Gene Silencing
Genesis has established a new subsidiary company named Solirna Biosciences Ltd (soli: plural of solo) in recognition of the delivery of dual single strands of RNA to achieve gene inhibition throrugh the RNAi mechanism. Sollirna will be developing the novel single stranded gene silencing technology that was invented by Genesis scientists. A Japanese investment group will be providing funding to Solirna, with Genesis retaining a substantial ownership position.
Oncology
Cancer continues to be one of the leading causes of death world-wide, claiming more than seven million lives every year. Traditional treatments for cancer – surgery, chemotherapy and radiation therapy – all have significant limitations, and there remains an urgent need for new and innovative treatments.
In our oncology program, we are employing the new and powerful technology of RNA interference (RNAi) to develop new cancer therapeutics. Gene silencing by RNAi offers the advantages of inherent specificity and the ability to inhibit target genes considered undruggable with conventional small molecule drugs.

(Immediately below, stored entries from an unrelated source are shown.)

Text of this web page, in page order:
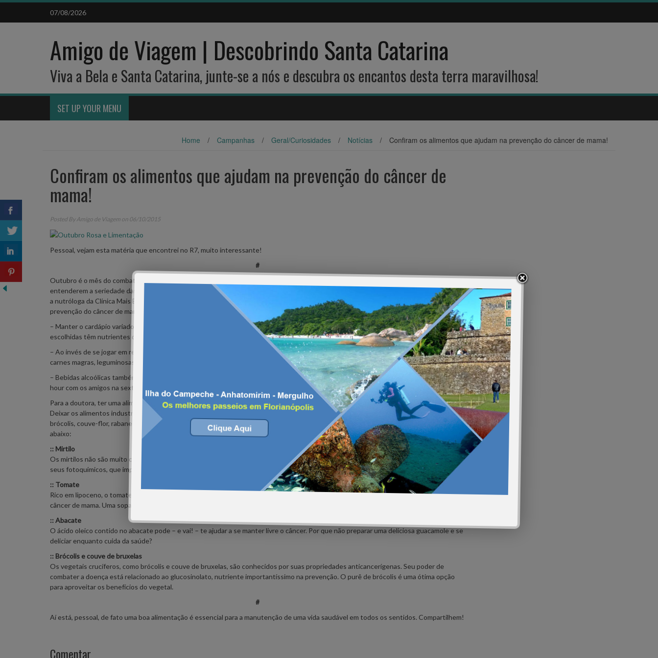
Skip
content
07/08/2026
Amigo de Viagem | Descobrindo Santa Catarina
Viva a Bela e Santa Catarina, junte-se a nós e descubra os encantos desta terra maravilhosa!
SET UP YOUR MENU
Home / Campanhas / Geral/Curiosidades / Notícias / Confiram os alimentos que ajudam na prevenção do câncer de mama!
Confiram os alimentos que ajudam na prevenção do câncer de
mama!
Posted ByAmigo de Viagem on 06/10/2015
Pessoal, vejam esta matéria que encontrei no R7, muito interessante!
#
Outubro é o mês do combate ao câncer de mama. Com campanhas, o mês, que ganhou a cor rosa como apelido, ajuda as pessoas a
entenderem a seriedade das mulheres manterem os seus exames em dia para evitar a doença. Pensando nisso, o
conversou com
a nutróloga da Clínica Mais Excelência Médica, Ana Valéria Ramirez, para descobrir como os alimentos e hábitos podem ajudar na
prevenção do câncer de mama:
– Manter o cardápio variado com alimentos saudáveis é um ótimo hábito para quem busca a prevenção. Principalmente, se as comidas
escolhidas têm nutrientes que combatem células cancerígenas, como o ômega 3.
– Ao invés de se jogar em refeições gordurosas e pobre em vitaminas, por que não escolher algo mais light para o corpo? Optar por
carnes magras, leguminosas e grãos pode ajudar tanto a prevenir o câncer, quanto na saúde em geral.
– Bebidas alcoólicas também não fazem tão bem assim para o organismo. Mas é válido lembrar que o excesso não é bem vindo! O happy
hour com os amigos na sexta-feira, se feito com moderação, pode ser mantido!
Para a doutora, ter uma alimentação recheada de frutas e legumes é essencial, se você busca ajudar seu corpo a combater a doença.
Deixar os alimentos industrializados de lado e apostar na famosa “comida de verdade” é essencial. Entre os mais eficazes estão o repolho,
brócolis, couve-flor, rabanete, leite de soja, cúrcuma, chá verde, nozes, linhaça e muitos outros. Confira os benefícios de alguns deles
abaixo:
:: Mirtilo
Os mirtilos não são muito conhecidos no Brasil, mas podem ser uma grande mão na roda quando o assunto é a prevenção por conta de
seus fotoquímicos, que impedem o nascimento de células cancerígenas. Por que não comer uma deliciosa torta com mirtilos?
:: Tomate
Rico em lipoceno, o tomate da sua salada está ajudando e você nem sabe. O nutriente tem a propriedade de diminuir as chances do
câncer de mama. Uma sopa de tomates frescos pode ser uma ótima opção para consumir a fruta.
:: Abacate
O ácido oleico contido no abacate pode – e vai! – te ajudar a se manter livre o câncer. Por que não preparar uma deliciosa guacamole e se
deliciar enquanto cuida da saúde?
:: Brócolis e couve de bruxelas
Os vegetais crucíferos, como brócolis e couve de bruxelas, são conhecidos por suas propriedades anticancerígenas. Seu poder de
combater a doença está relacionado ao glucosinolato, nutriente importantíssimo na prevenção. O purê de brócolis é uma ótima opção
para aproveitar os benefícios do vegetal.
#
Aí está, pessoal, de fato uma boa alimentação é essencial para a manutenção de uma vida saudável em todos os sentidos. Compartilhem!
Comentar

We are using RNAi to target the aberrant metabolism and nutrient transport characteristics of solid tumours that kill cancer cells by inhibiting their nutrient uptake and metabolic activity. We have identified siRNAs that lead to cancer cell death, and those that act synergistically with chemotherapeutic drugs in a combinatorial approach.
Immunology
From our functional genomics platform, a series of novel bioactive molecules have been investigated for their therapeutic potential. The most promising of these molecules is Zyrogen, the fifth member of the fibroblast growth factor receptor family (FGFR5).
Zyrogen is a cell surface protein that is expressed by the stromal cells found in bone marrow and lymph nodes. These cells are rich in secreted and cell surface proteins that influence the development and mature functioning of the immune system. The expression of Zyrogen by stromal cells suggested that it might play a similar role.
Its effects on the immune system have been studied in a series of in vitro and in vivo experiments using a dimeric soluble form of the receptor generated by fusing the receptor’s extracellular domain to the Fc fragment of human IgG1.
Zyrogen’s ability to stimulate an autoimmune-like disorder in mice and to drive osteoclastogenesis in vitro suggest that antagonists will be of therapeutic benefit in autoimmune diseases, such as systemic lupus erythematosus (SLE), osteoporosis and cancer. Zyrogen antagonists may take the form of humanised monoclonal antibodies or small molecules.
Its ability to promote an immune response to the Fc portion of the fusion protein when administered to mice indicates that Zyrogen is also an effective adjuvant. This finding, in conjunction with data indicating that it breaks immune tolerance to self (DNA), suggests that a fusion between Zyrogen and a cancer antigen may promote a therapeutic immune response.